> **What is needed**: Please copy the lines below, exactly as they are, from the one with "MK8 has started" through the one with "npm login [28, 409]", and leave out the pictures.

*** Exercise material ***

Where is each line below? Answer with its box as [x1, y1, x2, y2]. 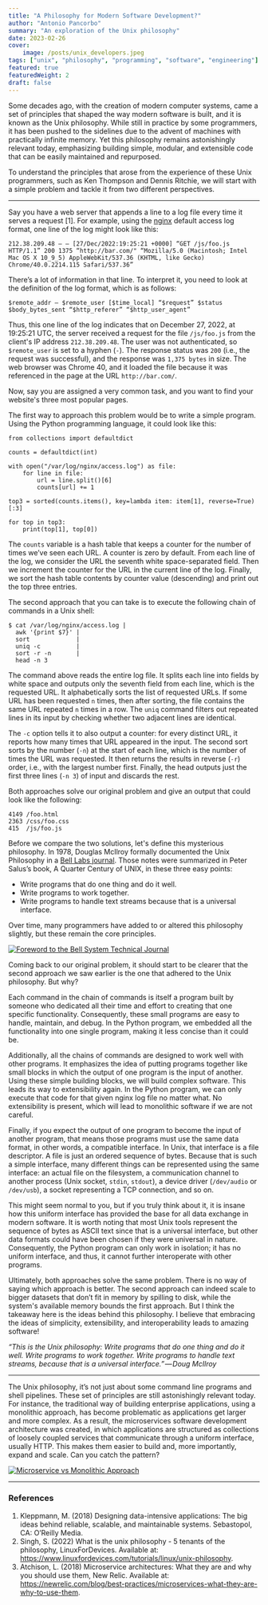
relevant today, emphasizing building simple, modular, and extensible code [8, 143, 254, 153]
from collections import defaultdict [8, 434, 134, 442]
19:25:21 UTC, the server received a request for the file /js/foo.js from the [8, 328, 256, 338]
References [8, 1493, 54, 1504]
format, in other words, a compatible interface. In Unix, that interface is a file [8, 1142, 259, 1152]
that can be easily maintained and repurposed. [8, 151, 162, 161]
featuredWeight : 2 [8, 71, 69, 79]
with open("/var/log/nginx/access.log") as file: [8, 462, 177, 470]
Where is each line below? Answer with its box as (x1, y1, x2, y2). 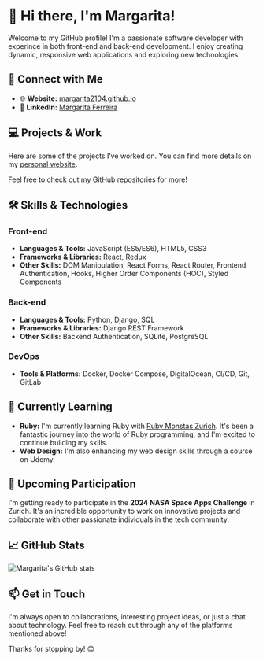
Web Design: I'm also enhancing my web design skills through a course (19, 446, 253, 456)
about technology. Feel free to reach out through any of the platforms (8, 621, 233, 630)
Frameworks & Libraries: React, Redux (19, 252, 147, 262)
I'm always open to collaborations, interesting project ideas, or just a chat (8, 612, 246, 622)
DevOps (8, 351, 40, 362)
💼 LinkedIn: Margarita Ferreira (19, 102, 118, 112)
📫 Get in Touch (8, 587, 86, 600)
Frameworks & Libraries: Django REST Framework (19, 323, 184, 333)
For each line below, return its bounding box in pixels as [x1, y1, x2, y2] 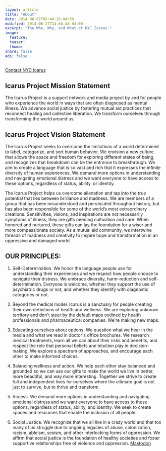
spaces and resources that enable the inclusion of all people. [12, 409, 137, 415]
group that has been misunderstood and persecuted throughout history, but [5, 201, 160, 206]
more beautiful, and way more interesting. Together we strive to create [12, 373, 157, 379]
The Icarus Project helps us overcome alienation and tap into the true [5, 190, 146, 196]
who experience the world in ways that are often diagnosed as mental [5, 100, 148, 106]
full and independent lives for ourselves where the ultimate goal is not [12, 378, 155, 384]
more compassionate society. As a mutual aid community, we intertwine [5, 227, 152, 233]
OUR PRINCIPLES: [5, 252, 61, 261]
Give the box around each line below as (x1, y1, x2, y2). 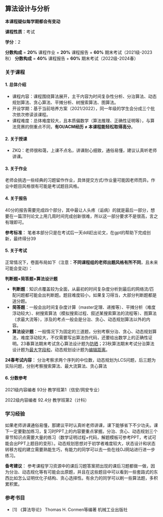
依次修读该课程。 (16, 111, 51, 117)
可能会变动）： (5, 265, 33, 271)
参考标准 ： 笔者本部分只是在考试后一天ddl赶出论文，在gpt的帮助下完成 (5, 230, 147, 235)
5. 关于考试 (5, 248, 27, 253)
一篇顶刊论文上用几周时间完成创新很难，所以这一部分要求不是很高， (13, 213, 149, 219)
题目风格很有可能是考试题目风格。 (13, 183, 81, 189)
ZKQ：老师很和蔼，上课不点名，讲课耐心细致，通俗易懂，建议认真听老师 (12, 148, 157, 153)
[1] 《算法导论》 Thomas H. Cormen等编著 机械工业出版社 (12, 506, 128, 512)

*** End of Exercise material ***
*** Exercise material ***

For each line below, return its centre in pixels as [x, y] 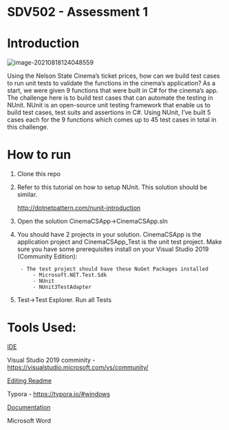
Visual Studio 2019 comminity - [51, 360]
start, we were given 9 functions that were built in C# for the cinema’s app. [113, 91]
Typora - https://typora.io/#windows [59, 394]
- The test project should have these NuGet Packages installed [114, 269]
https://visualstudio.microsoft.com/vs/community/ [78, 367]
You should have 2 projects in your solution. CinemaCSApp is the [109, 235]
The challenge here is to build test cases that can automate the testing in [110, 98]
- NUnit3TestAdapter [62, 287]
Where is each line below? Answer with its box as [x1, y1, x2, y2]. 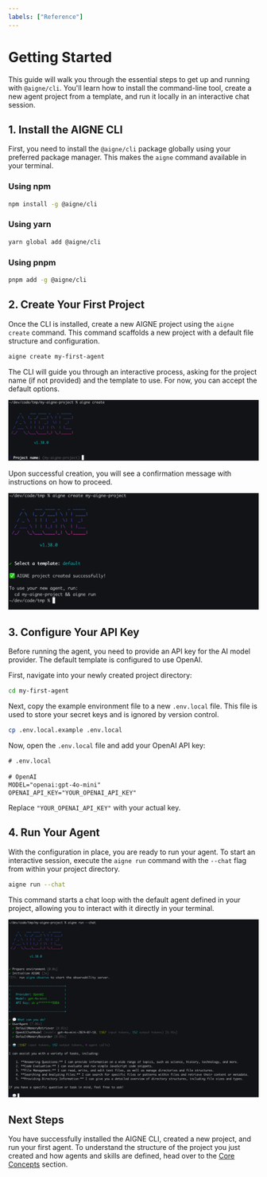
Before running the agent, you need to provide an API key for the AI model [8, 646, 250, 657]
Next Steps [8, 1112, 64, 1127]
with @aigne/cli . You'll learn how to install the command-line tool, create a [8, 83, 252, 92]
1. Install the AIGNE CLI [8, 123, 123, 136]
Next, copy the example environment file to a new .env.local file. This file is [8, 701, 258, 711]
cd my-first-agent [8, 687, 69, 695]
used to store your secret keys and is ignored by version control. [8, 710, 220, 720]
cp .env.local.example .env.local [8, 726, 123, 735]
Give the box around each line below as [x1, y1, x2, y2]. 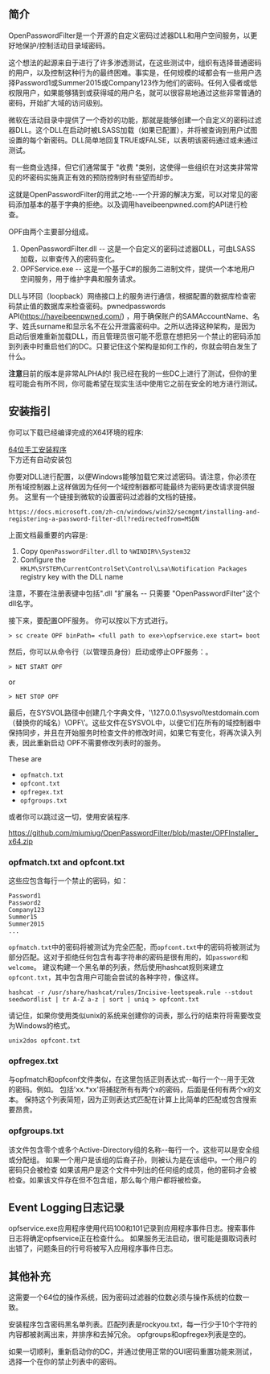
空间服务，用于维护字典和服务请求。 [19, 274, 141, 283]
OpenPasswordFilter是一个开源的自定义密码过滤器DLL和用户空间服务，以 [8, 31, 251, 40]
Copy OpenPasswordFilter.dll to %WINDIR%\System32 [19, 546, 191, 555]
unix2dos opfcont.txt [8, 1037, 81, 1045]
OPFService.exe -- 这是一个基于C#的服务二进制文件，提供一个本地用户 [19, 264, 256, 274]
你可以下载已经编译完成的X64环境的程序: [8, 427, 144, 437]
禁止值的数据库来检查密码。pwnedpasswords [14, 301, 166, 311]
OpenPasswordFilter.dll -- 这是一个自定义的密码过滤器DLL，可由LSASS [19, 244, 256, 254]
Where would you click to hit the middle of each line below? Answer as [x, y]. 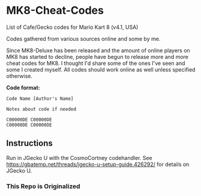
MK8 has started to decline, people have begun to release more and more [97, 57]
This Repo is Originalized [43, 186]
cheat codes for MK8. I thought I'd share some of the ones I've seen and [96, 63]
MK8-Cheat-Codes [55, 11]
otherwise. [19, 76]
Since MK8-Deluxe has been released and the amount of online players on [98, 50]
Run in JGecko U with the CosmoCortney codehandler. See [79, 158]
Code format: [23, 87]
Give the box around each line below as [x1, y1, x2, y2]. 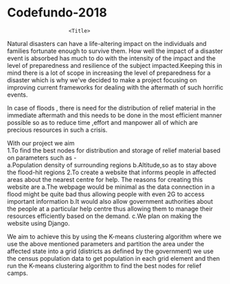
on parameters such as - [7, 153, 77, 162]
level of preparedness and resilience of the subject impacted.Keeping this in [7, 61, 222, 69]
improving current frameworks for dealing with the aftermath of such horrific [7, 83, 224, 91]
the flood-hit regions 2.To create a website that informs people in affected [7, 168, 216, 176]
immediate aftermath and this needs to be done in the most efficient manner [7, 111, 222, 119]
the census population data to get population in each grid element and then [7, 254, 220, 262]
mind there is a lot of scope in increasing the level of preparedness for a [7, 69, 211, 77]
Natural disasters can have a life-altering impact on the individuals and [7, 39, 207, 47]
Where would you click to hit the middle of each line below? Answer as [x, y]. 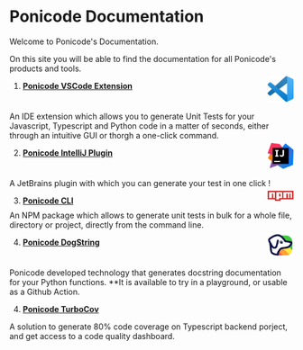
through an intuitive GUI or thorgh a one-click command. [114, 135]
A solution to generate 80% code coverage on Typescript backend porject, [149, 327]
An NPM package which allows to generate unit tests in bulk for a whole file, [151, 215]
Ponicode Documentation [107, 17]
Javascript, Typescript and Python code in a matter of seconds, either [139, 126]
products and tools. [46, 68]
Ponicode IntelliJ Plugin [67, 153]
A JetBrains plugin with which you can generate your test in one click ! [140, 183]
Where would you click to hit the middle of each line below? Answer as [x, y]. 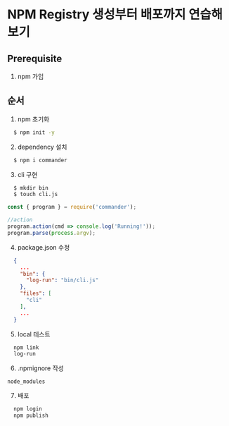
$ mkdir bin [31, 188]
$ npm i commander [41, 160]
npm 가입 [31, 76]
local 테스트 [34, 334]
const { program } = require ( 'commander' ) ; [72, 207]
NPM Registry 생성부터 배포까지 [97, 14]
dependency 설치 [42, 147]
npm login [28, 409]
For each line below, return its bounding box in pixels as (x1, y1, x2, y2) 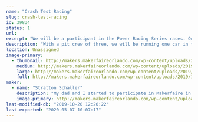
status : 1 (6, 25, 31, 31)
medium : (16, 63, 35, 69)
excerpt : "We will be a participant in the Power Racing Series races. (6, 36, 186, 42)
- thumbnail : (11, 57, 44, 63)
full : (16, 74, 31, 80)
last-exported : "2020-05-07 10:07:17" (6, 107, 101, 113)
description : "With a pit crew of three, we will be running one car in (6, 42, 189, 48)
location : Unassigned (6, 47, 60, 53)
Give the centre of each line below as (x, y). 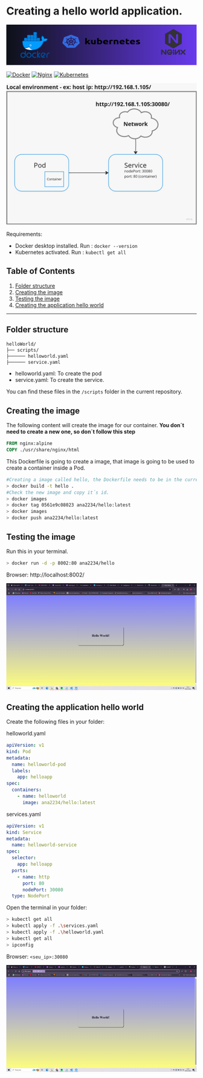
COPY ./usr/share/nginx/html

*** End of Exercise material ***

> **Expected answer**:
MK8 has started to decline, people have begun to release more and more [97, 57]
This Repo is Originalized [43, 186]
cheat codes for MK8. I thought I'd share some of the ones I've seen and [96, 63]
MK8-Cheat-Codes [55, 11]
otherwise. [19, 76]
Since MK8-Deluxe has been released and the amount of online players on [98, 50]
Run in JGecko U with the CosmoCortney codehandler. See [79, 158]
Code format: [23, 87]
Give the box around each line below as [x1, y1, x2, y2]. 
on parameters such as - [7, 153, 77, 162]
level of preparedness and resilience of the subject impacted.Keeping this in [7, 61, 222, 69]
improving current frameworks for dealing with the aftermath of such horrific [7, 83, 224, 91]
the flood-hit regions 2.To create a website that informs people in affected [7, 168, 216, 176]
immediate aftermath and this needs to be done in the most efficient manner [7, 111, 222, 119]
the census population data to get population in each grid element and then [7, 254, 220, 262]
mind there is a lot of scope in increasing the level of preparedness for a [7, 69, 211, 77]
Natural disasters can have a life-altering impact on the individuals and [7, 39, 207, 47]
Where would you click to hit the middle of each line below? Answer as [x, y]. 
through an intuitive GUI or thorgh a one-click command. [114, 135]
A solution to generate 80% code coverage on Typescript backend porject, [149, 327]
An NPM package which allows to generate unit tests in bulk for a whole file, [151, 215]
Ponicode Documentation [107, 17]
Javascript, Typescript and Python code in a matter of seconds, either [139, 126]
products and tools. [46, 68]
Ponicode IntelliJ Plugin [67, 153]
A JetBrains plugin with which you can generate your test in one click ! [140, 183]
Where would you click to hit the middle of each line below? Answer as [x, y]. 
$ mkdir bin [31, 188]
$ npm i commander [41, 160]
npm 가입 [31, 76]
local 테스트 [34, 334]
const { program } = require ( 'commander' ) ; [72, 207]
NPM Registry 생성부터 배포까지 [97, 14]
dependency 설치 [42, 147]
npm login [28, 409]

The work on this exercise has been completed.